Summary: | When people interact with each other, they not only listen to what the other says, they react to facial expressions, gaze direction, and head movement. Human-computer interaction would be enhanced in a friendly and non-intrusive way if computers could understand and respond to users’ body language in the same way.
This thesis aims to investigate new methods for human computer interaction by combining information from the body language of the head to recognize the emotional and cognitive states. We concentrated on the integration of facial expression, eye gaze and head movement using soft computing techniques. The whole procedure is done in two-stage. The first stage focuses on the extraction of explicit information from the modalities of facial expression, head movement, and eye gaze. In the second stage, all these information are fused by soft computing techniques to infer the implicit emotional states.

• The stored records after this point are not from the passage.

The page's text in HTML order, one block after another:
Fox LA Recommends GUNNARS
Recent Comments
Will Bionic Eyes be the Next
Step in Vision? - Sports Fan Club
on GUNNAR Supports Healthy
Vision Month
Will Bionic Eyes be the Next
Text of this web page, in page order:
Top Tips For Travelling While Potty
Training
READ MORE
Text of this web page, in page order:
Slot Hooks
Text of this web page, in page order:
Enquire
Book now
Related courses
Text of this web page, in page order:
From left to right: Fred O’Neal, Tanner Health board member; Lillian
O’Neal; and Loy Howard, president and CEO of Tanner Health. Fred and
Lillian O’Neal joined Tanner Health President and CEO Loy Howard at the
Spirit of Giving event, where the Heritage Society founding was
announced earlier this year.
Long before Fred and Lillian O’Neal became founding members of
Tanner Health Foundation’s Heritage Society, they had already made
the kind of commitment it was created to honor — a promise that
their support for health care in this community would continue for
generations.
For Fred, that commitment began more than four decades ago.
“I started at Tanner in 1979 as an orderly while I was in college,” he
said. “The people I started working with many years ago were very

In this thesis, the frequency of head movement (high frequency movement or low frequency movement) is taken into consideration as well as head nods and head shakes. A very high frequency head movement may show much more arousal and active property than the low frequency head movement which differs on the emotion dimensional space. The head movement frequency is acquired by analyzing the tracking results of the coordinates from the detected nostril points.

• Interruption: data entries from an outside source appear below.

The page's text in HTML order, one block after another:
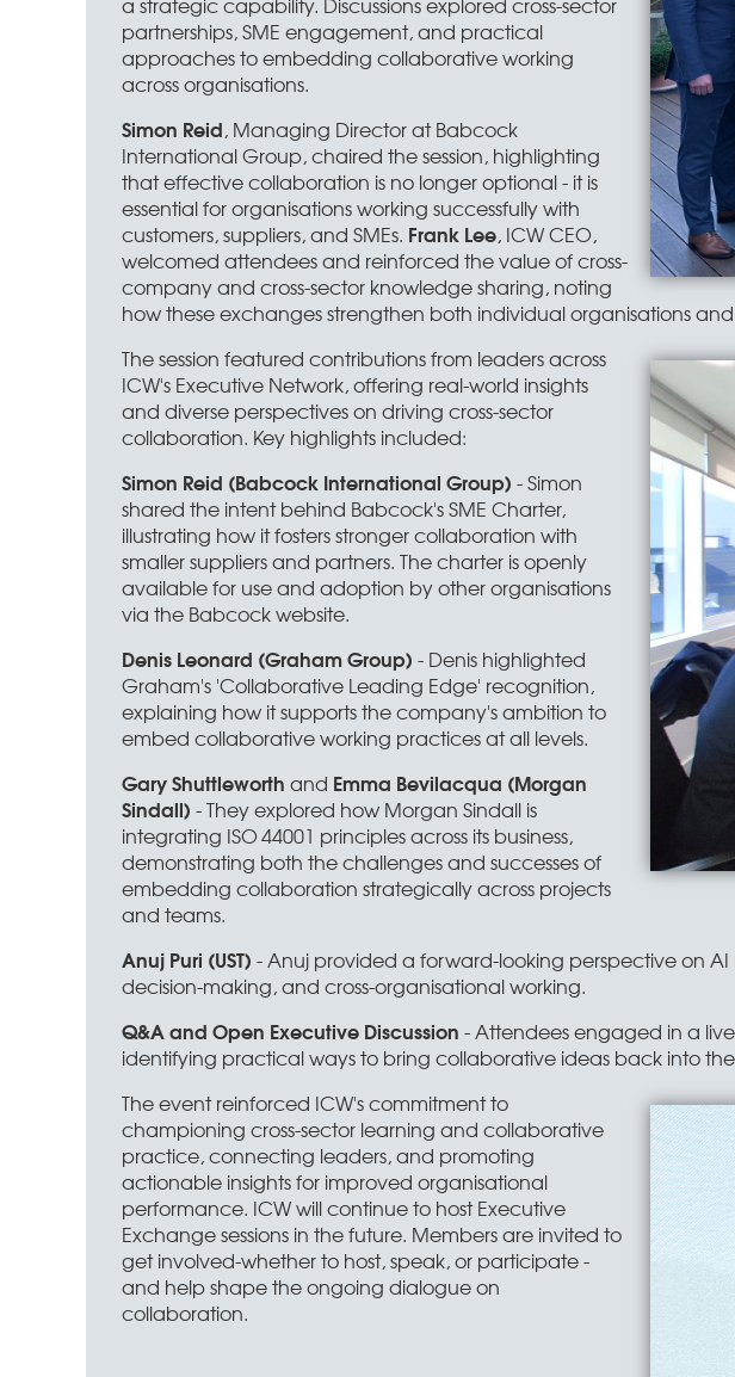
partnerships, SME engagement, and practical
approaches to embedding collaborative working
across organisations.
Simon Reid, Managing Director at Babcock
International Group, chaired the session, highlighting
that effective collaboration is no longer optional - it is
essential for organisations working successfully with
customers, suppliers, and SMEs. Frank Lee, ICW CEO,
welcomed attendees and reinforced the value of cross-
company and cross-sector knowledge sharing, noting
how these exchanges strengthen both individual organisations
The session featured contributions from leaders across
ICW's Executive Network, offering real-world insights
and diverse perspectives on driving cross-sector
collaboration. Key highlights included:
Simon Reid (Babcock International Group) - Simon
shared the intent behind Babcock's SME Charter,
illustrating how it fosters stronger collaboration with
smaller suppliers and partners. The charter is openly
available for use and adoption by other organisations
via the Babcock website.
Denis Leonard (Graham Group) - Denis highlighted
Graham's 'Collaborative Leading Edge' recognition,
explaining how it supports the company's ambition to
embed collaborative working practices at all levels.
Gary Shuttleworth and Emma Bevilacqua (Morgan
Sindall) - They explored how Morgan Sindall is
integrating ISO 44001 principles across its business,
demonstrating both the challenges and successes of
embedding collaboration strategically across projects
and teams.
Anuj Puri (UST) - Anuj provided a forward-looking perspective on
decision-making, and cross-organisational working.
Q&A and Open Executive Discussion - Attendees engaged in a
identifying practical ways to bring collaborative ideas back into
The event reinforced ICW's commitment to
championing cross-sector learning and collaborative
practice, connecting leaders, and promoting
actionable insights for improved organisational
performance. ICW will continue to host Executive
Exchange sessions in the future. Members are invited to
get involved-whether to host, speak, or participate -
and help shape the ongoing dialogue on
collaboration.

Eye gaze also plays an important role in emotion detection. An eye gaze detector was proposed to analyze whether the subject's gaze direction was direct or averted. We proposed a geometrical relationship of human organs between nostrils and two pupils to achieve this task. Four parameters are defined according to the changes in angles and the changes in the proportion of length of the four feature points to distinguish avert gaze from direct gaze. The sum of these parameters is considered as an evaluation parameter that can be analyzed to quantify gaze level.

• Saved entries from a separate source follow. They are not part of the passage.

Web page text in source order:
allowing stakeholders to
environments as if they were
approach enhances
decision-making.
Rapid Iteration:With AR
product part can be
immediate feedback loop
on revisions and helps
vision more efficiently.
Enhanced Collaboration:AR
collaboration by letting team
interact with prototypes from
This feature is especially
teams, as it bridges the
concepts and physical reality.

The multimodal fusion is done by hybridizing the decision level fusion and the soft computing techniques for classification. This could avoid the disadvantages of the decision level fusion technique, while retaining its advantages of adaptation and flexibility. We introduced fuzzification strategies which can successfully quantify the extracted parameters of each modality into a fuzzified value between 0 and 1. These fuzzified values are the inputs for the fuzzy inference systems which map the fuzzy values into emotional states.
|